From mboxrd@z Thu Jan  1 00:00:00 1970
From: linux@arm.linux.org.uk (Russell King - ARM Linux)
Date: Wed, 2 Apr 2014 11:46:45 +0100
Subject: FEC ethernet issues [Was: PL310 errata workarounds]
In-Reply-To: <deb03b2af59a4fe7a46bc66278335826@BLUPR03MB373.namprd03.prod.outlook.com>
References: <201403242121.58705.marex@denx.de>
 <OF5A7B7FA4.2FEB0248-ON87257CA5.007AE2AE-87257CA5.007C44DB@grpleg.it>
 <20140324234443.GS7528@n2100.arm.linux.org.uk>
 <20140326001135.GV7528@n2100.arm.linux.org.uk>
 <20140401092638.GA10224@n2100.arm.linux.org.uk>
 <OF15BAA4F9.E675BBEF-ON87257CAD.006812E9-87257CAD.006BE81E@grpleg.it>
 <20140401225149.GC7528@n2100.arm.linux.org.uk>
 <b974be3a995f41029b54cfcc10c732ef@BLUPR03MB373.namprd03.prod.outlook.com>
 <20140402085914.GG7528@n2100.arm.linux.org.uk>
 <deb03b2af59a4fe7a46bc66278335826@BLUPR03MB373.namprd03.prod.outlook.com>
Message-ID: <20140402104644.GI7528@n2100.arm.linux.org.uk>
To: linux-arm-kernel@lists.infradead.org
List-Id: linux-arm-kernel.lists.infradead.org

On Wed, Apr 02, 2014 at 09:40:53AM +0000, fugang.duan at freescale.com wrote:
> From: Russell King - ARM Linux <linux@arm.linux.org.uk>
> Data: Wednesday, April 02, 2014 4:59 PM
> >I wonder whether you understand what is going on here, and why it is required.
> >I doubt it somehow from your comments.  Maybe if you were to read about the
> >operation of the store buffer in the PL310, it may open your eyes to why it
> >would be necessary for reliable operation.
> 
> In kernel 3.0.35 internal BSP,  BD memory is non-cacheable, non-bufferable
> (we add new api to support it: dma_alloc_noncacheable()),

As is the memory you get from dma_alloc_coherent().  So, why did you
invent a new API which does something which the mainline kernel APIs
already do?

Maybe yours is doing something different but you haven't explained it
in correct terminology.

> So wmb() is not necessary.

Even on non-cacheable normal memory, the wmb() is required.  Please read
up in the ARM architecture reference manual about memory types and their
various attributes, followed by the memory ordering chapters.

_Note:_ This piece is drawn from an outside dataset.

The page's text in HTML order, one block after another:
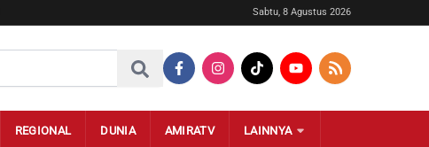
Sabtu, 8 Agustus 2026
REGIONAL DUNIA AMIRATV LAINNYA

> Yes, it don't impact imx6q since cpu loading is not bottleneck due
> rx/tx bandwidth is slow and multi-cores.  But for imx6sx, enet rx can
> reach at 940Mbps, tx can reach at 900Mbps, imx6sx is sigle core.

What netdev features do you support to achieve that?

> Enet IP don't support TSO feaure, cpu loading is the bottleneck. Wmb()
> is very expensive which cause tx performance drop much.

wmb() is very expensive because of the L2 cache code using a sledge hammer
with it - particularly the spinlock, which has a large overhead if lockdep
or spinlock debugging is enabled.

> Yes, I agree. There have some arch/driver patches need to upstream to
> align the performance with internal bsp.

Well, post these patches so that people can test them.  If your patches
are indeed the worlds best thing since sliced bread, I've just wasted
over two months of solid work on the iMX6 ethernet driver.

However, hacks like dma_alloc_noncacheable will not be acceptable for
mainline.

-- 
FTTC broadband for 0.8mile line: now at 9.7Mbps down 460kbps up... slowly
improving, and getting towards what was expected from it.